▶ [DIRECTIONS FOR THIS TASK]: From the listing below, extract every line containing "backsplash".

▶ [PROVIDED RECORDS]:

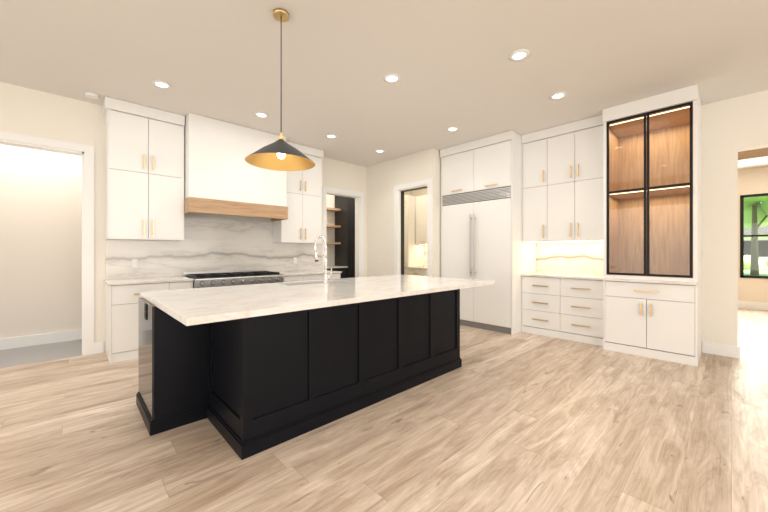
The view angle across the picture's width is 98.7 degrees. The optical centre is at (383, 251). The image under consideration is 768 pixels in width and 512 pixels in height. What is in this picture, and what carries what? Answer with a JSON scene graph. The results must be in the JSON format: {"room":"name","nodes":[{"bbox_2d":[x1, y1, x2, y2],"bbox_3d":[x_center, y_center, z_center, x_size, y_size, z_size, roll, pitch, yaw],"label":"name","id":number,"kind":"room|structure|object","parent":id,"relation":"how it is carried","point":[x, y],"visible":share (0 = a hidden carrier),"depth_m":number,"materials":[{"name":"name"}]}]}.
{"room":"kitchen","nodes":[
{"label":"kitchen","id":0,"kind":"room"},
{"bbox_2d":[0,339,81,367],"bbox_3d":[-3.491,1.330,5.386,10.750,0.120,1.620,0,0,-43],"label":"floor","id":1,"kind":"structure","parent":0,"point":[33,354],"depth_m":4.13,"materials":[{"name":"grey"}]},
{"bbox_2d":[327,266,347,277],"bbox_3d":[-1.593,0.810,7.736,1.450,0.920,0.580,0,0,-43],"label":"base cabinets","id":2,"kind":"object","parent":1,"relation":"on","point":[343,269],"visible":0.06,"depth_m":7.94,"materials":[{"name":"black"}]},
{"bbox_2d":[335,196,354,277],"bbox_3d":[-0.713,-0.105,8.593,0.995,2.750,0.548,0,0,-43],"label":"tall cabinet","id":3,"kind":"object","parent":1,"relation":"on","point":[345,237],"visible":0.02,"depth_m":8.14,"materials":[{"name":"black wood"}]},
{"bbox_2d":[0,144,81,349],"bbox_3d":[-4.833,-0.295,4.526,7.620,3.130,0.240,0,0,-44],"label":"wall","id":4,"kind":"structure","parent":0,"point":[40,247],"depth_m":4.50,"materials":[{"name":"white paint"}]},
{"bbox_2d":[0,82,366,351],"bbox_3d":[-3.602,-0.295,4.268,9.050,3.130,0.150,0,0,-43],"label":"wall","id":5,"kind":"structure","parent":0,"point":[30,112],"depth_m":4.14,"materials":[{"name":"white paint"}]},
{"bbox_2d":[0,131,93,354],"bbox_3d":[-4.179,-0.025,3.706,1.380,2.590,0.170,0,0,-44],"label":"door frame","id":6,"kind":"structure","parent":5,"relation":"attached to","point":[86,152],"depth_m":4.07,"materials":[{"name":"white wood"}]},
{"bbox_2d":[103,96,184,240],"bbox_3d":[-3.143,-1.008,4.346,0.833,1.696,0.363,0,0,-43],"label":"upper cabinet","id":7,"kind":"object","parent":5,"relation":"attached to","point":[144,172],"visible":1,"depth_m":4.21,"materials":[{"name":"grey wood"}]},
{"bbox_2d":[105,216,321,278],"bbox_3d":[-2.376,-0.089,5.311,3.225,0.877,0.020,0,0,-43],"label":"backsplash","id":8,"kind":"structure","parent":5,"relation":"attached to","point":[206,244],"depth_m":5.05,"materials":[{"name":"white stone"}]},
{"bbox_2d":[132,259,137,267],"bbox_3d":[-3.318,0.152,4.397,0.070,0.115,0.008,0,0,-43],"label":"outlet","id":9,"kind":"object","parent":8,"relation":"attached to","point":[134,263],"visible":1,"depth_m":4.39,"materials":[{"name":"white plastic"}]},
{"bbox_2d":[184,113,287,221],"bbox_3d":[-2.258,-1.193,5.049,1.412,1.326,0.563,0,0,-43],"label":"range hood","id":10,"kind":"object","parent":5,"relation":"attached to","point":[222,176],"visible":0.9,"depth_m":4.72,"materials":[{"name":"white paint"}]},
{"bbox_2d":[273,141,323,243],"bbox_3d":[-1.520,-1.008,5.887,0.804,1.696,0.363,0,0,-43],"label":"upper cabinet","id":11,"kind":"object","parent":5,"relation":"attached to","point":[302,223],"visible":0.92,"depth_m":5.79,"materials":[{"name":"grey wood"}]},
{"bbox_2d":[322,186,363,276],"bbox_3d":[-0.875,-0.005,6.842,1.050,2.550,0.170,0,0,-44],"label":"door frame","id":12,"kind":"structure","parent":5,"relation":"attached to","point":[359,196],"depth_m":7.08,"materials":[{"name":"white wood"}]},
{"bbox_2d":[327,194,334,265],"bbox_3d":[-1.244,-0.295,8.553,3.130,3.130,0.120,0,0,-44],"label":"wall","id":13,"kind":"structure","parent":0,"point":[330,233],"depth_m":8.36,"materials":[{"name":"white paint"}]},
{"bbox_2d":[327,207,340,244],"bbox_3d":[-1.552,-0.635,7.984,1.040,0.890,0.278,0,0,-43],"label":"pantry shelves","id":14,"kind":"object","parent":13,"relation":"attached to","point":[333,226],"visible":0.44,"depth_m":8.15,"materials":[{"name":"brown wood"}]},
{"bbox_2d":[0,308,767,511],"bbox_3d":[2.684,1.330,2.837,16.200,0.120,10.820,0,0,-43],"label":"floor","id":15,"kind":"structure","parent":0,"point":[516,422],"depth_m":2.18,"materials":[{"name":"beige wood"}]},
{"bbox_2d":[104,276,193,362],"bbox_3d":[-3.026,0.810,4.260,0.864,0.920,0.650,0,0,-43],"label":"base cabinet","id":16,"kind":"object","parent":15,"relation":"on","point":[122,296],"visible":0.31,"depth_m":3.89,"materials":[{"name":"grey wood"}]},
{"bbox_2d":[183,269,283,287],"bbox_3d":[-2.223,0.782,4.958,1.250,0.975,0.687,0,0,-43],"label":"range","id":17,"kind":"object","parent":15,"relation":"on","point":[224,278],"visible":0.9,"depth_m":4.78,"materials":[{"name":"silver metal"}]},
{"bbox_2d":[136,286,477,459],"bbox_3d":[-0.468,0.825,3.333,3.118,0.890,1.368,0,0,-43],"label":"kitchen island","id":18,"kind":"object","parent":15,"relation":"on","point":[250,370],"depth_m":2.43,"materials":[{"name":"black wood"}]},
{"bbox_2d":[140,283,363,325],"bbox_3d":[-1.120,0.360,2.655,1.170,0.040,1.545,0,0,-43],"label":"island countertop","id":19,"kind":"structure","parent":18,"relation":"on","point":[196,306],"depth_m":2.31,"materials":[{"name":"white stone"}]},
{"bbox_2d":[280,279,427,301],"bbox_3d":[-0.420,0.360,3.319,0.760,0.040,1.545,0,0,-43],"label":"island countertop","id":20,"kind":"structure","parent":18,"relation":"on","point":[370,291],"depth_m":3.00,"materials":[{"name":"white stone"}]},
{"bbox_2d":[296,282,307,285],"bbox_3d":[-0.787,0.487,3.706,0.784,0.237,0.344,0,0,-43],"label":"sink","id":21,"kind":"object","parent":20,"relation":"in","point":[297,283],"depth_m":3.76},
{"bbox_2d":[314,235,331,283],"bbox_3d":[-0.675,0.076,3.639,0.111,0.527,0.256,0,0,-43],"label":"island faucet","id":22,"kind":"object","parent":20,"relation":"on","point":[326,276],"visible":1,"depth_m":3.56,"materials":[{"name":"silver metal"}]},
{"bbox_2d":[279,270,341,281],"bbox_3d":[-1.391,0.810,5.812,1.122,0.920,0.650,0,0,-43],"label":"base cabinet","id":23,"kind":"object","parent":15,"relation":"on","point":[291,276],"visible":0.1,"depth_m":5.61,"materials":[{"name":"grey wood"}]},
{"bbox_2d":[404,245,426,275],"bbox_3d":[1.096,0.545,7.537,0.630,1.449,1.805,0,0,-43],"label":"base cabinet","id":24,"kind":"object","parent":15,"relation":"on","point":[420,271],"visible":0.15,"depth_m":7.59,"materials":[{"name":"grey wood"}]},
{"bbox_2d":[440,130,535,334],"bbox_3d":[1.806,-0.293,5.822,0.961,3.126,1.340,0,0,-43],"label":"refrigerator","id":25,"kind":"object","parent":15,"relation":"on","point":[481,209],"depth_m":5.38,"materials":[{"name":"grey"}]},
{"bbox_2d":[521,272,602,345],"bbox_3d":[2.787,0.810,5.036,0.620,0.920,1.140,0,0,-43],"label":"base cabinet","id":26,"kind":"object","parent":15,"relation":"on","point":[569,304],"visible":0.77,"depth_m":4.81,"materials":[{"name":"grey wood"}]},
{"bbox_2d":[603,84,701,365],"bbox_3d":[3.434,-0.293,4.238,0.780,3.126,0.896,0,0,-43],"label":"hutch","id":27,"kind":"object","parent":15,"relation":"on","point":[652,222],"visible":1,"depth_m":4.16,"materials":[{"name":"grey"}]},
{"bbox_2d":[0,0,767,169],"bbox_3d":[1.865,-1.920,3.700,16.200,0.120,13.200,0,0,-43],"label":"ceiling","id":28,"kind":"structure","parent":0,"point":[449,63],"depth_m":3.21,"materials":[{"name":"white paint"}]},
{"bbox_2d":[85,92,98,98],"bbox_3d":[-3.449,-1.845,3.896,0.130,0.030,0.130,0,0,-43],"label":"smoke detector","id":29,"kind":"object","parent":28,"relation":"attached to","point":[91,95],"visible":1,"depth_m":3.88,"materials":[{"name":"white plastic"}]},
{"bbox_2d":[151,80,171,88],"bbox_3d":[-2.465,-1.853,3.658,0.181,0.011,0.181,0,0,35],"label":"recessed light","id":30,"kind":"object","parent":28,"relation":"in","point":[158,83],"depth_m":3.66,"materials":[{"name":"white plastic"}]},
{"bbox_2d":[254,112,268,117],"bbox_3d":[-1.659,-1.853,4.464,0.181,0.011,0.181,0,0,35],"label":"recessed light","id":31,"kind":"object","parent":28,"relation":"in","point":[259,114],"depth_m":4.45,"materials":[{"name":"white plastic"}]},
{"bbox_2d":[245,8,314,170],"bbox_3d":[-0.803,-1.277,2.575,0.524,1.164,0.524,0,0,-43],"label":"pendant lamp","id":32,"kind":"object","parent":28,"relation":"hanging from","point":[280,154],"visible":1,"depth_m":2.60,"materials":[{"name":"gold metal"}]},
{"bbox_2d":[325,134,336,137],"bbox_3d":[-0.845,-1.853,5.292,0.181,0.011,0.181,0,0,35],"label":"recessed light","id":33,"kind":"object","parent":28,"relation":"in","point":[328,135],"depth_m":5.29,"materials":[{"name":"white plastic"}]},
{"bbox_2d":[383,73,400,82],"bbox_3d":[0.085,-1.853,3.527,0.181,0.011,0.181,0,0,35],"label":"recessed light","id":34,"kind":"object","parent":28,"relation":"in","point":[389,78],"depth_m":3.53,"materials":[{"name":"white"}]},
{"bbox_2d":[446,127,458,130],"bbox_3d":[1.036,-1.853,4.981,0.181,0.011,0.181,0,0,35],"label":"recessed light","id":35,"kind":"object","parent":28,"relation":"in","point":[449,128],"depth_m":4.98,"materials":[{"name":"white plastic"}]},
{"bbox_2d":[509,49,529,60],"bbox_3d":[1.277,-1.853,3.114,0.181,0.011,0.181,0,0,35],"label":"recessed light","id":36,"kind":"object","parent":28,"relation":"in","point":[519,54],"depth_m":3.11,"materials":[{"name":"white"}]},
{"bbox_2d":[549,92,566,99],"bbox_3d":[2.069,-1.853,3.921,0.181,0.011,0.181,0,0,35],"label":"recessed light","id":37,"kind":"object","parent":28,"relation":"in","point":[558,95],"depth_m":3.91,"materials":[{"name":"white plastic"}]},
{"bbox_2d":[738,148,767,162],"bbox_3d":[6.257,-1.675,5.028,0.300,0.369,8.680,0,0,-43],"label":"beam","id":38,"kind":"structure","parent":28,"relation":"attached to","point":[753,155],"depth_m":5.26,"materials":[{"name":"brown wood"}]},
{"bbox_2d":[367,148,438,276],"bbox_3d":[0.304,-0.295,6.616,0.150,3.130,1.820,0,0,-44],"label":"wall","id":39,"kind":"structure","parent":0,"point":[384,178],"depth_m":6.71,"materials":[{"name":"white paint"}]},
{"bbox_2d":[394,179,431,276],"bbox_3d":[0.586,-0.025,6.305,0.170,2.590,0.940,0,0,-44],"label":"door frame","id":40,"kind":"structure","parent":39,"relation":"attached to","point":[399,190],"depth_m":6.53,"materials":[{"name":"white wood"}]},
{"bbox_2d":[404,191,411,195],"bbox_3d":[0.232,-0.295,8.037,1.700,3.130,0.100,0,0,-44],"label":"wall","id":41,"kind":"structure","parent":0,"point":[408,192],"depth_m":8.33,"materials":[{"name":"white paint"}]},
{"bbox_2d":[412,188,426,195],"bbox_3d":[1.382,-0.295,7.805,0.150,3.130,1.820,0,0,-43],"label":"wall","id":42,"kind":"structure","parent":0,"point":[419,192],"depth_m":8.22,"materials":[{"name":"white paint"}]},
{"bbox_2d":[404,195,426,266],"bbox_3d":[1.096,-0.491,7.537,0.630,1.678,1.805,0,0,-43],"label":"upper cabinet","id":43,"kind":"object","parent":42,"relation":"attached to","point":[415,224],"visible":0.42,"depth_m":7.77,"materials":[{"name":"grey"}]},
{"bbox_2d":[439,150,440,276],"bbox_3d":[1.343,-0.295,6.430,1.100,3.130,0.120,0,0,-44],"label":"wall","id":44,"kind":"structure","parent":0,"point":[439,150],"depth_m":6.04,"materials":[{"name":"white paint"}]},
{"bbox_2d":[537,90,767,345],"bbox_3d":[4.785,-0.295,3.493,0.150,3.130,8.880,0,0,-43],"label":"wall","id":45,"kind":"structure","parent":0,"point":[732,128],"depth_m":4.04,"materials":[{"name":"white paint"}]},
{"bbox_2d":[521,114,602,242],"bbox_3d":[2.794,-1.005,5.043,0.600,1.702,1.140,0,0,-43],"label":"upper cabinet","id":46,"kind":"object","parent":45,"relation":"attached to","point":[562,183],"visible":0.85,"depth_m":4.82,"materials":[{"name":"grey wood"}]},
{"bbox_2d":[536,242,602,274],"bbox_3d":[3.004,0.096,5.243,0.020,0.507,1.140,0,0,-43],"label":"backsplash","id":47,"kind":"structure","parent":45,"relation":"attached to","point":[585,258],"depth_m":5.25,"materials":[{"name":"white stone"}]},
{"bbox_2d":[702,341,739,358],"bbox_3d":[4.143,1.200,4.061,0.038,0.140,0.323,0,0,-44],"label":"baseboard","id":48,"kind":"structure","parent":45,"relation":"attached to","point":[721,349],"depth_m":4.04,"materials":[{"name":"white wood"}]},
{"bbox_2d":[738,167,767,309],"bbox_3d":[8.508,-0.295,7.109,0.170,3.130,9.000,0,0,-43],"label":"wall","id":49,"kind":"structure","parent":0,"point":[752,293],"depth_m":7.35,"materials":[{"name":"beige paint"}]},
{"bbox_2d":[740,193,767,278],"bbox_3d":[8.662,-0.350,6.925,0.140,1.860,1.620,0,0,-43],"label":"window","id":50,"kind":"structure","parent":49,"relation":"in","point":[742,236],"depth_m":7.43,"materials":[{"name":"black metal"}]},
{"label":"outside","id":51,"kind":"structure","parent":0,"visible":0},
{"bbox_2d":[744,268,767,275],"bbox_3d":[43.569,1.445,27.560,78.850,0.250,100.000,0,0,-43],"label":"ground","id":52,"kind":"structure","parent":51,"point":[764,271],"depth_m":21.25,"materials":[{"name":"green plant"}]},
{"bbox_2d":[744,225,767,268],"bbox_3d":[38.874,-1.120,25.861,13.200,4.980,25.200,0,0,-43],"label":"house","id":53,"kind":"structure","parent":52,"relation":"on","point":[760,245],"depth_m":26.35,"materials":[{"name":"grey"}]},
{"bbox_2d":[744,196,767,275],"bbox_3d":[22.933,-3.608,15.814,21.140,10.418,17.022,0,0,-43],"label":"trees","id":54,"kind":"object","parent":52,"relation":"on","point":[754,255],"depth_m":17.64,"materials":[{"name":"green plant"}]}
]}

▶ [OUTPUT OF THE EXERCISE]:
{"bbox_2d":[105,216,321,278],"bbox_3d":[-2.376,-0.089,5.311,3.225,0.877,0.020,0,0,-43],"label":"backsplash","id":8,"kind":"structure","parent":5,"relation":"attached to","point":[206,244],"depth_m":5.05,"materials":[{"name":"white stone"}]},
{"bbox_2d":[536,242,602,274],"bbox_3d":[3.004,0.096,5.243,0.020,0.507,1.140,0,0,-43],"label":"backsplash","id":47,"kind":"structure","parent":45,"relation":"attached to","point":[585,258],"depth_m":5.25,"materials":[{"name":"white stone"}]},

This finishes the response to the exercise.